- Interactive map of the New Palace area

General information
- Architectural style: Art Deco
- Location: Morbi, India
- Construction started: 1931
- Completed: 1944
- Client: Mahendrasinhji Lakhdiraji

Design and construction
- Architect: Kumar Ramsinh

= New Palace, Morbi =

Palace in Gujarat, India

The New Palace is a historic palace located in the city of Morbi, India. Built between 1931 and 1944 in the Art Deco style, it was commissioned by the Mahendrasinhji Lakhdiraji.

== Description ==
In 1931, Mahendrasinhji Lakhdiraji commissioned Kumar Ramsinh, a graduate of the Architectural Association and the second Indian partner at Gregson, Batley and King, to design this palace for his personal use. It was designed in the Art Deco style.

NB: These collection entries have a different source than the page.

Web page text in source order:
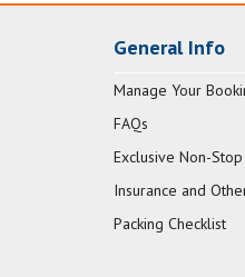
General Info
Manage Your
FAQs
Exclusive Non-
Insurance and
Packing Checklist

It was built and furnished between 1931 and 1944. It was executed by the contractors Shapoorji Pallonji.

It has a pink plaster exterior with horizontal lines and curved corners. The interiors include rooms, a lounge with dining booths, two bars with triple-decker cushioned barstools, a gym, and a swimming pool. It has a library with walnut wood paneling and a fireplace. Furniture for it was purchased from a firm based on Tottenham Court Road, London. Mahendrasinhji also commissioned Polish artist Stefan Norblin to beautify the palace interiors with his paintings. Stefan created large murals and canvases featuring hunting scenes, Shiva in prayer, Krishna for Apollo riding his chariot across the sky, portraits of the Mahendrasinhji ancestors, and imagery showcasing the local flora and fauna.